Weisen Sie dem Administratorkonto, das den Agenten installiert und ausführt, die folgenden Rollen zu:

Rolle
Beschreibung

Intune Reader

Bietet schreibgeschützten Zugriff auf Intune-Konfigurationen, Compliance- und Gerätedaten.

Directory Reader

Gewährt schreibgeschützten Zugriff auf Entra ID-Benutzer, Gruppen und Verzeichnisinformationen.

Security Reader

Ermöglicht Einblick in Sicherheitsinformationen und Berichte ohne Änderungsrechte.

Diese Rollen folgen dem Prinzip der geringsten Berechtigung.
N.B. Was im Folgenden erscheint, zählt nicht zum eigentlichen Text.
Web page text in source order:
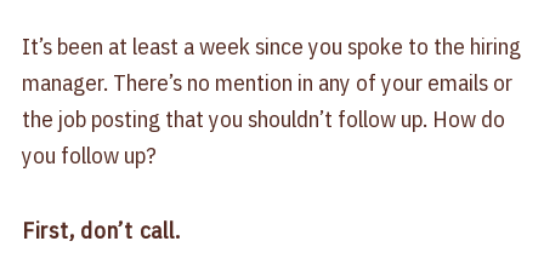
It’s been at least a week since you spoke to the hiring
manager. There’s no mention in any of your emails or
the job posting that you shouldn’t follow up. How do
you follow up?
First, don’t call.

Passen Sie sie basierend auf den Sicherheits- und Governance-Richtlinien Ihrer Organisation an.


Transparenz beim Datenzugriff

Die folgende Tabelle beschreibt, auf welche Daten der Agent zugreifen kann und zu welchem Zweck.

Datentyp
Zugriffslevel
Zweck

Intune-Konfigurationsprofile und -Richtlinien

Schreibgeschützt

Zur Analyse von Bereitstellungskonfigurationen, Compliance-Einstellungen und Richtlinienstatus.

Geräte- und Benutzerzuweisungen

Schreibgeschützt

Zur Erstellung von Erkenntnissen zu Zielgruppen, Compliance und Konfigurationsabdeckung.

Entra ID-Verzeichnisdaten

Schreibgeschützt

Zur Korrelation von Benutzer-, Gruppen- und Gerätebeziehungen für Berichte.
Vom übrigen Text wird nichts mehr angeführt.